Catatan Perjalanan Manusia Menuju Keabadian – Arc Dunia Abadi - MTL - Chapter 1219
Bab 1219: Pertempuran Pertama
Han Li mengamati panggung itu dan mendapati bahwa semua nama terkenal yang disebutkan Zhou Xianyang hadir, termasuk Luo Yuanshan dari Hutan Penyesalan Biru, Gadis Surgawi Ziluo, dan tentu saja, Sikong Jian dari Puncak Matahari Tunggal.
Para penonton di plaza jelas juga tidak menyukai tindakan ini, dan sorakan cemoohan bergema di seluruh plaza.
Sikong Jian tetap tenang, dan meskipun semua cemoohan bergema, semua orang juga tidak bisa menahan rasa iri terhadap ketidakmaluannya. Lagipula, jika dia berhasil mendapatkan Token Bodhi, maka ketidakmaluannya akan sepenuhnya terbukti benar.
Secara keseluruhan, ini bukanlah pertaruhan yang buruk bagi Sikong Jian.

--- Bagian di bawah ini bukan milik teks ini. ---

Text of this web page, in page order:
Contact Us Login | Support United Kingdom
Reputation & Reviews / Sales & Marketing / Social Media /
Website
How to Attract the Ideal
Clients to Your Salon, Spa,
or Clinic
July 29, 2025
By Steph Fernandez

“Pemimpin Sekte Zhou, jika Rekan Taois Chang berhasil menarik Sikong Jian, maka dia sebaiknya memastikan untuk menang. Dengan begitu, bukan hanya reputasi Puncak Matahari Tunggal yang akan hancur lebur, Anda juga bisa memberinya pembalasan yang setimpal,” kata Zhao Yuanlai sambil tersenyum.
“Kita tidak bisa mengandalkan kebetulan seperti itu,” jawab Zhou Xianyang sambil tersenyum, dan meskipun mengalahkan Sikong Jian tentu akan menjadi kemenangan yang sangat manis, dia masih berharap Han Li tidak perlu menghadapinya dalam pertempuran.
Lagipula, sebagai pemimpin sekte, Sikong Jian akan jauh lebih kuat daripada kebanyakan, jika bukan semua pesaing lainnya, dan dia terkenal karena karakternya yang licik dan curang, jadi wajar jika semua orang berharap tidak harus berhadapan dengannya.
“Di sini saya punya sembilan puluh enam bola bernomor. Kalian masing-masing akan mengambil satu, dan nomor yang kalian pilih akan ditentukan untuk kalian. Nomor satu akan berhadapan dengan nomor sembilan puluh enam, nomor dua akan berhadapan dengan nomor sembilan puluh lima, dan seterusnya. Mengerti?” tanya penatua yang memimpin upacara.
“Baik,” jawab semua peserta serempak.
“Mulailah,” kata sesepuh itu sambil melemparkan sembilan puluh enam bola bernomor ke udara, dan bola-bola itu mulai bersinar seperti bintang-bintang yang bercahaya saat melayang di atas kepala semua orang.
Semua peserta mengayunkan lengan baju mereka ke udara untuk mengambil sebuah bola, dan setelah mengambil satu bola untuk dirinya sendiri, Han Li menyuntikkan secercah kekuatan spiritual abadi ke dalamnya, yang kemudian memunculkan angka “sembilan puluh satu”.
Semua orang lainnya segera memperlihatkan nomor mereka juga, dan mengingat Sikong Jian adalah favorit utama dalam acara tersebut, banyak orang langsung menoleh kepadanya untuk memeriksa nomornya.
Di tengah sorotan semua orang, Sikong Jian tidak berusaha menyembunyikan nomor punggungnya sendiri, mengangkat bola di tangannya tinggi-tinggi untuk memperlihatkan angka “sembilan puluh” yang tertera di atasnya.
Sebuah erangan keras terdengar di tengah kerumunan, dan semua orang menoleh untuk melihat seorang pria berkulit hijau dengan tanduk di kepalanya, menatap Sikong Jian dengan keputusasaan yang mendalam.
Semua orang menghela napas lega sekaligus merasa cukup bersimpati kepada lawan Sikong Jian yang malang.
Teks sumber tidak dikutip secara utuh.